▶ **WORK ITEM**
Reproduce exactly the opening lines of the listing, stopping after the line that contains "Contact Us (90, 2, 126, 11)" and including it.

[PROVIDED MATERIAL Boundary: Start]

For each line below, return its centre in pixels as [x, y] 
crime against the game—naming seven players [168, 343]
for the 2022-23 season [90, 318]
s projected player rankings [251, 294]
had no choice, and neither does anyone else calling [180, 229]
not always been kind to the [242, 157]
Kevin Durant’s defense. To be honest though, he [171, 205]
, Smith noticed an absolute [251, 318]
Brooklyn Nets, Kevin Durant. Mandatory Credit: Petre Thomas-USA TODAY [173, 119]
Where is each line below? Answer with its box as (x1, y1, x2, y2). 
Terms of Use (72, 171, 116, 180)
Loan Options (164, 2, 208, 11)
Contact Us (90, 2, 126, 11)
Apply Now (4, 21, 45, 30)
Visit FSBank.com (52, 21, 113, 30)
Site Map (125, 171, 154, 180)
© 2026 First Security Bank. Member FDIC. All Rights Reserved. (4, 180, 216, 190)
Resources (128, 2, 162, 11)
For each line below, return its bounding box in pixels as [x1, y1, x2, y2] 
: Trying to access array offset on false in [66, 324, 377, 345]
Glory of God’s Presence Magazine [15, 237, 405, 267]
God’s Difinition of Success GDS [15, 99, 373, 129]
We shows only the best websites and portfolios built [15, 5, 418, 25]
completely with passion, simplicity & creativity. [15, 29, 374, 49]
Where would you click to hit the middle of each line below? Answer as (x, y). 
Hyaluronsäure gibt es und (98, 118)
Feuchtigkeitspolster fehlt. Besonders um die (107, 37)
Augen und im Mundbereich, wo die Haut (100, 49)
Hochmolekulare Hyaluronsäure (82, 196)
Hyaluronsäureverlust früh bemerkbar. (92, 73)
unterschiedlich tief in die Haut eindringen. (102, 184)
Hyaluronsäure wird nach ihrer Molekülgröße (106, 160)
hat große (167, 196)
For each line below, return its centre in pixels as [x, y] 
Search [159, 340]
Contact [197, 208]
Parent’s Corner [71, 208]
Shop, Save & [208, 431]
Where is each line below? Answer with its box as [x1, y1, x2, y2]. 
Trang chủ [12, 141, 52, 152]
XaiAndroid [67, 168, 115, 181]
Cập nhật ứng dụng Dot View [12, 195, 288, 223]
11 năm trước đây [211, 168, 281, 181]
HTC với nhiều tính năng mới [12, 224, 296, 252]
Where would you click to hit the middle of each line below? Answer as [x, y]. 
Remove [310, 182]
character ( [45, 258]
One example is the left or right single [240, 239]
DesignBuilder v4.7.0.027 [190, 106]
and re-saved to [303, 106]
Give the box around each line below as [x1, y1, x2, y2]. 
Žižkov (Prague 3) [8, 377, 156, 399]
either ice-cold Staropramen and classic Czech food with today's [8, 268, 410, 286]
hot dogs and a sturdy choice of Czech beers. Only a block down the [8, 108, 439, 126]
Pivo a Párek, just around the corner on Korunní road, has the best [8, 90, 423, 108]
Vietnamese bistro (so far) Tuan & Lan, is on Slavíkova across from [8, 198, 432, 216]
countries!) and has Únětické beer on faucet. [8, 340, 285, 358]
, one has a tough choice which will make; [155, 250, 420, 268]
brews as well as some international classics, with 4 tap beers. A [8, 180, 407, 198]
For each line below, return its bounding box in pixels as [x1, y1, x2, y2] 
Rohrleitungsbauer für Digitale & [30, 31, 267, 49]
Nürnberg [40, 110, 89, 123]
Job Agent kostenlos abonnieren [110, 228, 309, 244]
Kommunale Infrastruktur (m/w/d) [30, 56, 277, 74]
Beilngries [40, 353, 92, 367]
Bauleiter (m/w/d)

[PROVIDED MATERIAL Boundary: End]

▶ **SOLUTION TO THE PROBLEM**
For each line below, return its centre in pixels as [x, y] 
crime against the game—naming seven players [168, 343]
for the 2022-23 season [90, 318]
s projected player rankings [251, 294]
had no choice, and neither does anyone else calling [180, 229]
not always been kind to the [242, 157]
Kevin Durant’s defense. To be honest though, he [171, 205]
, Smith noticed an absolute [251, 318]
Brooklyn Nets, Kevin Durant. Mandatory Credit: Petre Thomas-USA TODAY [173, 119]
Where is each line below? Answer with its box as (x1, y1, x2, y2). 
Terms of Use (72, 171, 116, 180)
Loan Options (164, 2, 208, 11)
Contact Us (90, 2, 126, 11)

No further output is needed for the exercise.